REQUIREMENT:
Would you mind restating all of the records word for word, skipping the pictures?

DATA RECORDS:

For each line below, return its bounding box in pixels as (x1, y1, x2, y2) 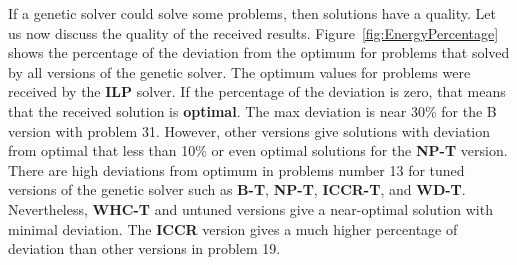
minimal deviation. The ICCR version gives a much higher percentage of (8, 218, 458, 239)
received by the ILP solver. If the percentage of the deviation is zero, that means (8, 81, 506, 102)
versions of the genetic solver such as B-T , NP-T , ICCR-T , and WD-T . (8, 179, 466, 200)
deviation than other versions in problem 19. (8, 238, 281, 259)
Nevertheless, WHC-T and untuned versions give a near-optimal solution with (8, 198, 493, 219)
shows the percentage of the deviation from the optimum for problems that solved (8, 42, 510, 63)
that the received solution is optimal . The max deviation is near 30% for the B (8, 100, 497, 121)
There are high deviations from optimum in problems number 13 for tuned (8, 159, 465, 180)
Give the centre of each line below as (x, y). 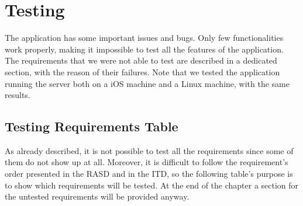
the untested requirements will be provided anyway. (97, 196)
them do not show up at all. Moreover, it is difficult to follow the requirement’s (147, 162)
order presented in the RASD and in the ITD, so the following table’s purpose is (149, 174)
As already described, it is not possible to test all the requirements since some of (149, 150)
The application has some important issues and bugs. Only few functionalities (144, 38)
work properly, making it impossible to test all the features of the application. (144, 49)
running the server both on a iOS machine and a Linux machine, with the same (147, 83)
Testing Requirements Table (92, 126)
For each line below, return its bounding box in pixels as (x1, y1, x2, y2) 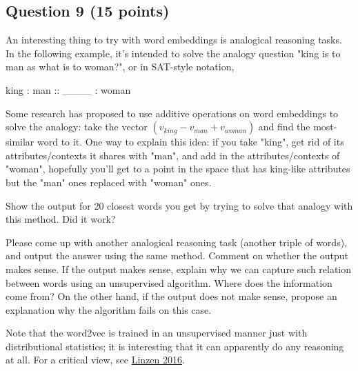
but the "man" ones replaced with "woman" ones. (6, 174, 212, 189)
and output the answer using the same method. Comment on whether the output (6, 248, 348, 263)
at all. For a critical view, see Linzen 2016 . (6, 352, 185, 367)
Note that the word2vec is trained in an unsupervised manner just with (6, 325, 308, 340)
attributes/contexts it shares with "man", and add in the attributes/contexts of (6, 148, 340, 162)
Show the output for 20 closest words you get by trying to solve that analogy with (6, 198, 353, 212)
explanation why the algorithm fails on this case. (6, 302, 212, 317)
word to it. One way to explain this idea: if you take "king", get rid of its (37, 134, 344, 149)
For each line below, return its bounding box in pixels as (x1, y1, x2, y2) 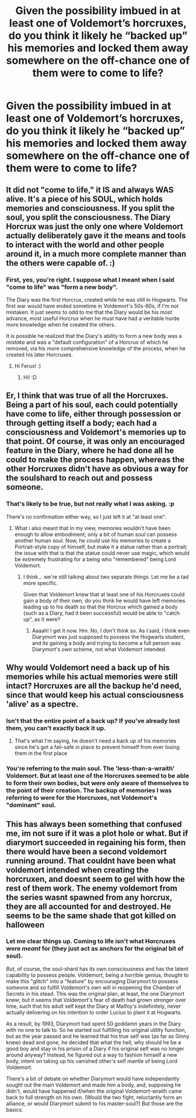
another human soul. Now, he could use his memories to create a (14, 537, 171, 544)
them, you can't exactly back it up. (6, 724, 106, 732)
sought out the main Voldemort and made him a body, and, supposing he (6, 1081, 181, 1088)
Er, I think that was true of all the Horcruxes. (6, 391, 169, 401)
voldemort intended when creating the (6, 865, 149, 875)
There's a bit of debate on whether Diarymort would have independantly (6, 1075, 180, 1082)
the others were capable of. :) (6, 258, 116, 268)
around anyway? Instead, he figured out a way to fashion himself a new (6, 1051, 177, 1058)
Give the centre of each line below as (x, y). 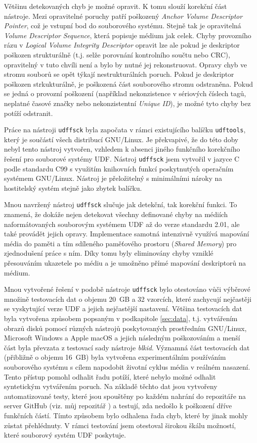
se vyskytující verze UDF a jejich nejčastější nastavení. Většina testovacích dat (123, 308)
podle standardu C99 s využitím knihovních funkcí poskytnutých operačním (119, 168)
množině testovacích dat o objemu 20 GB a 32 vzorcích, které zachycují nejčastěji (128, 299)
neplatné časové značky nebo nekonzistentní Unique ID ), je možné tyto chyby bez (128, 103)
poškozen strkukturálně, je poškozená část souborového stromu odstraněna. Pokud (128, 83)
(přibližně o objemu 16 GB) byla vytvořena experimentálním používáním (115, 357)
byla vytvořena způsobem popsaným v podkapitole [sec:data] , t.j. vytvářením (121, 318)
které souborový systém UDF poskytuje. (65, 435)
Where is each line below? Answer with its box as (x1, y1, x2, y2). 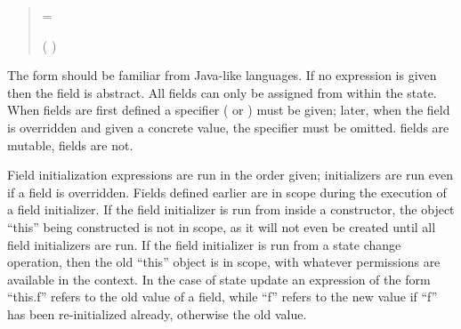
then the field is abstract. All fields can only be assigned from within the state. (7, 83, 437, 101)
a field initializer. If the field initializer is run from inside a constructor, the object (7, 200, 455, 219)
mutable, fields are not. (7, 135, 133, 154)
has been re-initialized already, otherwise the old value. (7, 304, 307, 323)
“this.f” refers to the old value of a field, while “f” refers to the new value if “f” (7, 287, 438, 306)
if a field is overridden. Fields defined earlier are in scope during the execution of (7, 182, 447, 201)
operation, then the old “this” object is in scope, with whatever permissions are (7, 253, 441, 271)
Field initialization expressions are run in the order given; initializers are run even (7, 165, 453, 184)
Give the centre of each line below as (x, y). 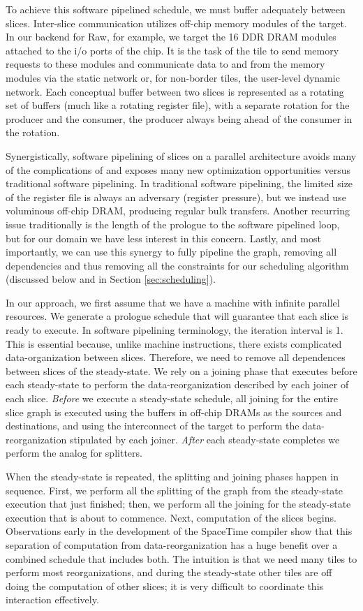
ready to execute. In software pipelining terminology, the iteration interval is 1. (175, 330)
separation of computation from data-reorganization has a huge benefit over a (172, 544)
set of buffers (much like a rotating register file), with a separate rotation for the (178, 105)
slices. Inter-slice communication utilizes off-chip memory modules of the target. (176, 23)
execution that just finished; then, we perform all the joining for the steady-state (178, 504)
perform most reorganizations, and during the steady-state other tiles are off (169, 572)
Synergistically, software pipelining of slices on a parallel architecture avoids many (181, 155)
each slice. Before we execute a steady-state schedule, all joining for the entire (172, 398)
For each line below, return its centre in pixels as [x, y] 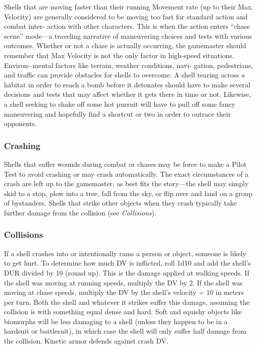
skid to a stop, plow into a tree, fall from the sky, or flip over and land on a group [128, 193]
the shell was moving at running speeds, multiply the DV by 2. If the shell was [124, 282]
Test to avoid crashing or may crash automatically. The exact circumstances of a [126, 174]
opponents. [21, 123]
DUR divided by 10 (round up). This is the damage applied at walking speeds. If [127, 272]
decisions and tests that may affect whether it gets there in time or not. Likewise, [128, 94]
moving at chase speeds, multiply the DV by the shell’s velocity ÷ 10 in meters [124, 292]
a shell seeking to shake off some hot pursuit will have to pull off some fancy [120, 104]
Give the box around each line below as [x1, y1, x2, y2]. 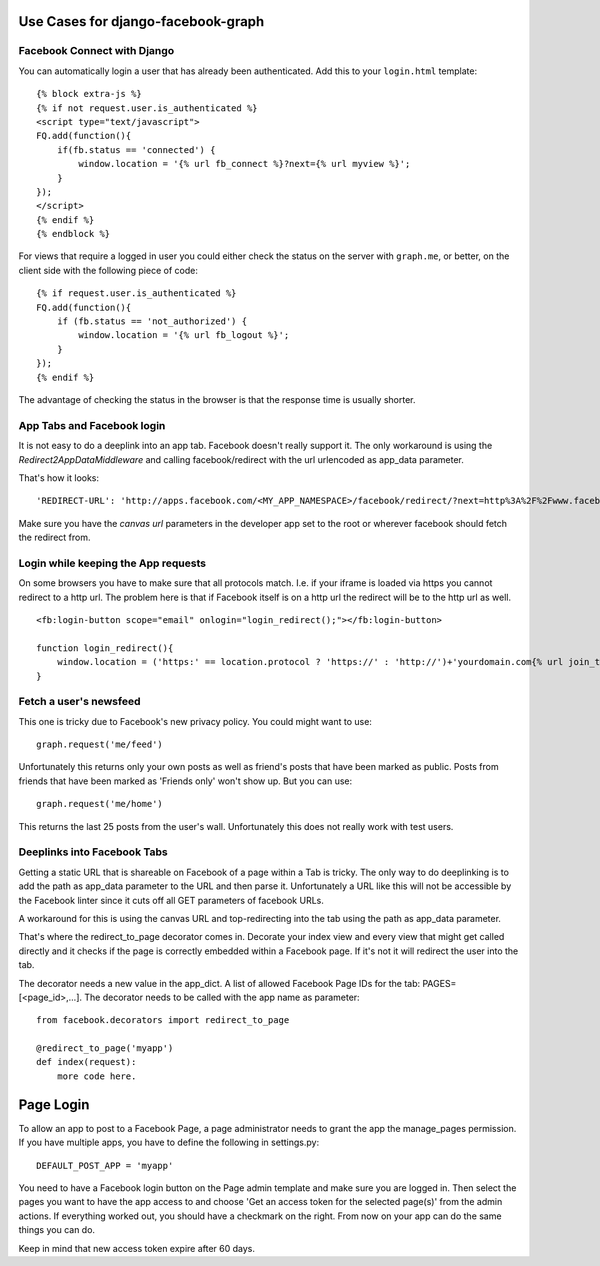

ANSWER BELOW:
For each line below, return its bounding box in pixels as (x1, y1, x2, y2) 
minimal deviation. The ICCR version gives a much higher percentage of (8, 218, 458, 239)
received by the ILP solver. If the percentage of the deviation is zero, that means (8, 81, 506, 102)
versions of the genetic solver such as B-T , NP-T , ICCR-T , and WD-T . (8, 179, 466, 200)
deviation than other versions in problem 19. (8, 238, 281, 259)
Nevertheless, WHC-T and untuned versions give a near-optimal solution with (8, 198, 493, 219)
shows the percentage of the deviation from the optimum for problems that solved (8, 42, 510, 63)
that the received solution is optimal . The max deviation is near 30% for the B (8, 100, 497, 121)
There are high deviations from optimum in problems number 13 for tuned (8, 159, 465, 180)
Give the centre of each line below as (x, y). 
the untested requirements will be provided anyway. (97, 196)
them do not show up at all. Moreover, it is difficult to follow the requirement’s (147, 162)
order presented in the RASD and in the ITD, so the following table’s purpose is (149, 174)
As already described, it is not possible to test all the requirements since some of (149, 150)
The application has some important issues and bugs. Only few functionalities (144, 38)
work properly, making it impossible to test all the features of the application. (144, 49)
running the server both on a iOS machine and a Linux machine, with the same (147, 83)
Testing Requirements Table (92, 126)
For each line below, return its bounding box in pixels as (x1, y1, x2, y2) 
but the "man" ones replaced with "woman" ones. (6, 174, 212, 189)
and output the answer using the same method. Comment on whether the output (6, 248, 348, 263)
at all. For a critical view, see Linzen 2016 . (6, 352, 185, 367)
Note that the word2vec is trained in an unsupervised manner just with (6, 325, 308, 340)
attributes/contexts it shares with "man", and add in the attributes/contexts of (6, 148, 340, 162)
Show the output for 20 closest words you get by trying to solve that analogy with (6, 198, 353, 212)
explanation why the algorithm fails on this case. (6, 302, 212, 317)
word to it. One way to explain this idea: if you take "king", get rid of its (37, 134, 344, 149)
For each line below, return its bounding box in pixels as (x1, y1, x2, y2) 
another human soul. Now, he could use his memories to create a (14, 537, 171, 544)
them, you can't exactly back it up. (6, 724, 106, 732)
sought out the main Voldemort and made him a body, and, supposing he (6, 1081, 181, 1088)
Er, I think that was true of all the Horcruxes. (6, 391, 169, 401)
voldemort intended when creating the (6, 865, 149, 875)
There's a bit of debate on whether Diarymort would have independantly (6, 1075, 180, 1082)
the others were capable of. :) (6, 258, 116, 268)
around anyway? Instead, he figured out a way to fashion himself a new (6, 1051, 177, 1058)
Give the centre of each line below as (x, y). 
se vyskytující verze UDF a jejich nejčastější nastavení. Většina testovacích dat (123, 308)
podle standardu C99 s využitím knihovních funkcí poskytnutých operačním (119, 168)
množině testovacích dat o objemu 20 GB a 32 vzorcích, které zachycují nejčastěji (128, 299)
neplatné časové značky nebo nekonzistentní Unique ID ), je možné tyto chyby bez (128, 103)
poškozen strkukturálně, je poškozená část souborového stromu odstraněna. Pokud (128, 83)
(přibližně o objemu 16 GB) byla vytvořena experimentálním používáním (115, 357)
byla vytvořena způsobem popsaným v podkapitole [sec:data] , t.j. vytvářením (121, 318)
které souborový systém UDF poskytuje. (65, 435)
Where is each line below? Answer with its box as (x1, y1, x2, y2). 
then the field is abstract. All fields can only be assigned from within the state. (7, 83, 437, 101)
a field initializer. If the field initializer is run from inside a constructor, the object (7, 200, 455, 219)
mutable, fields are not. (7, 135, 133, 154)
has been re-initialized already, otherwise the old value. (7, 304, 307, 323)
“this.f” refers to the old value of a field, while “f” refers to the new value if “f” (7, 287, 438, 306)
if a field is overridden. Fields defined earlier are in scope during the execution of (7, 182, 447, 201)
operation, then the old “this” object is in scope, with whatever permissions are (7, 253, 441, 271)
Field initialization expressions are run in the order given; initializers are run even (7, 165, 453, 184)
Give the centre of each line below as (x, y). 
ready to execute. In software pipelining terminology, the iteration interval is 1. (175, 330)
separation of computation from data-reorganization has a huge benefit over a (172, 544)
set of buffers (much like a rotating register file), with a separate rotation for the (178, 105)
slices. Inter-slice communication utilizes off-chip memory modules of the target. (176, 23)
execution that just finished; then, we perform all the joining for the steady-state (178, 504)
perform most reorganizations, and during the steady-state other tiles are off (169, 572)
Synergistically, software pipelining of slices on a parallel architecture avoids many (181, 155)
each slice. Before we execute a steady-state schedule, all joining for the entire (172, 398)
For each line below, return its centre in pixels as [x, y] 
skid to a stop, plow into a tree, fall from the sky, or flip over and land on a group [128, 193]
the shell was moving at running speeds, multiply the DV by 2. If the shell was [124, 282]
Test to avoid crashing or may crash automatically. The exact circumstances of a [126, 174]
opponents. [21, 123]
DUR divided by 10 (round up). This is the damage applied at walking speeds. If [127, 272]
decisions and tests that may affect whether it gets there in time or not. Likewise, [128, 94]
moving at chase speeds, multiply the DV by the shell’s velocity ÷ 10 in meters [124, 292]
a shell seeking to shake off some hot pursuit will have to pull off some fancy [120, 104]
Give the box around each line below as [x1, y1, x2, y2]. 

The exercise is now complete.